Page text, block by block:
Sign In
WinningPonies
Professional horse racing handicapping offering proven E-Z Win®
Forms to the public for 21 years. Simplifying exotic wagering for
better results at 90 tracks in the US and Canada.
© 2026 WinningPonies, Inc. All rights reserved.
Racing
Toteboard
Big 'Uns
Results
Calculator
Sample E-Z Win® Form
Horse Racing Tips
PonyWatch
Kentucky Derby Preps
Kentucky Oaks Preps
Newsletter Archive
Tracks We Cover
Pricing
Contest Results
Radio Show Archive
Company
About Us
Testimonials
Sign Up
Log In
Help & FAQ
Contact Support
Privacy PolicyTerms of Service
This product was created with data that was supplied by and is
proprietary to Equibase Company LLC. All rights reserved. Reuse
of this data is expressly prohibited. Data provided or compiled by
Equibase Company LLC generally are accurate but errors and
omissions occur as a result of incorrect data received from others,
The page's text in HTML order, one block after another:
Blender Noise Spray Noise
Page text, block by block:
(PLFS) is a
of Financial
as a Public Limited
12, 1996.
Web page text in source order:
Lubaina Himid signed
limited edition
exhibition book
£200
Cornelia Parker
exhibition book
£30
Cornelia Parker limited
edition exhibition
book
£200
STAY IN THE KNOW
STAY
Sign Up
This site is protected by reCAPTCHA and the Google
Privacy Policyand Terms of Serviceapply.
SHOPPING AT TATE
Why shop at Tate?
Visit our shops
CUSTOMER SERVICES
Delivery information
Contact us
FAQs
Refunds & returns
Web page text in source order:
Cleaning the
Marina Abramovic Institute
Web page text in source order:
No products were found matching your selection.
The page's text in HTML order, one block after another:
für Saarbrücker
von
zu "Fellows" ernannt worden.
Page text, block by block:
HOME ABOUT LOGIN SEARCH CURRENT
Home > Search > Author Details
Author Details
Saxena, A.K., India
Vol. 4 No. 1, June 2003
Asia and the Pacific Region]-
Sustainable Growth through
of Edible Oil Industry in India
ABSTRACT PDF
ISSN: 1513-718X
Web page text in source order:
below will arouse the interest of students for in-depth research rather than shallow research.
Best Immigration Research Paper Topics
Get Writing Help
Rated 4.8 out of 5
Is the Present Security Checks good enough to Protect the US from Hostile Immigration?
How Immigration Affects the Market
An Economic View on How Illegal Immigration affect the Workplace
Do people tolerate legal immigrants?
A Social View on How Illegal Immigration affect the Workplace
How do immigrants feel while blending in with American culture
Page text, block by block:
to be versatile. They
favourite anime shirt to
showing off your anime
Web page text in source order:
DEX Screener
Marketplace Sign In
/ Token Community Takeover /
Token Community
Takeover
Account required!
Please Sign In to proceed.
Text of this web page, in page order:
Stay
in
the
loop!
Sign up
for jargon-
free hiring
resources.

> [WHAT YOU NEED TO DO] Reproduce the data in full, exactly as presented.

> [PROBLEM SOLUTION]
Page text, block by block:
Sign In
WinningPonies
Professional horse racing handicapping offering proven E-Z Win®
Forms to the public for 21 years. Simplifying exotic wagering for
better results at 90 tracks in the US and Canada.
© 2026 WinningPonies, Inc. All rights reserved.
Racing
Toteboard
Big 'Uns
Results
Calculator
Sample E-Z Win® Form
Horse Racing Tips
PonyWatch
Kentucky Derby Preps
Kentucky Oaks Preps
Newsletter Archive
Tracks We Cover
Pricing
Contest Results
Radio Show Archive
Company
About Us
Testimonials
Sign Up
Log In
Help & FAQ
Contact Support
Privacy PolicyTerms of Service
This product was created with data that was supplied by and is
proprietary to Equibase Company LLC. All rights reserved. Reuse
of this data is expressly prohibited. Data provided or compiled by
Equibase Company LLC generally are accurate but errors and
omissions occur as a result of incorrect data received from others,
The page's text in HTML order, one block after another:
Blender Noise Spray Noise
Page text, block by block:
(PLFS) is a
of Financial
as a Public Limited
12, 1996.
Web page text in source order:
Lubaina Himid signed
limited edition
exhibition book
£200
Cornelia Parker
exhibition book
£30
Cornelia Parker limited
edition exhibition
book
£200
STAY IN THE KNOW
STAY
Sign Up
This site is protected by reCAPTCHA and the Google
Privacy Policyand Terms of Serviceapply.
SHOPPING AT TATE
Why shop at Tate?
Visit our shops
CUSTOMER SERVICES
Delivery information
Contact us
FAQs
Refunds & returns
Web page text in source order:
Cleaning the
Marina Abramovic Institute
Web page text in source order:
No products were found matching your selection.
The page's text in HTML order, one block after another:
für Saarbrücker
von
zu "Fellows" ernannt worden.
Page text, block by block:
HOME ABOUT LOGIN SEARCH CURRENT
Home > Search > Author Details
Author Details
Saxena, A.K., India
Vol. 4 No. 1, June 2003
Asia and the Pacific Region]-
Sustainable Growth through
of Edible Oil Industry in India
ABSTRACT PDF
ISSN: 1513-718X
Web page text in source order:
below will arouse the interest of students for in-depth research rather than shallow research.
Best Immigration Research Paper Topics
Get Writing Help
Rated 4.8 out of 5
Is the Present Security Checks good enough to Protect the US from Hostile Immigration?
How Immigration Affects the Market
An Economic View on How Illegal Immigration affect the Workplace
Do people tolerate legal immigrants?
A Social View on How Illegal Immigration affect the Workplace
How do immigrants feel while blending in with American culture
Page text, block by block:
to be versatile. They
favourite anime shirt to
showing off your anime
Web page text in source order:
DEX Screener
Marketplace Sign In
/ Token Community Takeover /
Token Community
Takeover
Account required!
Please Sign In to proceed.
Text of this web page, in page order:
Stay
in
the
loop!
Sign up
for jargon-
free hiring
resources.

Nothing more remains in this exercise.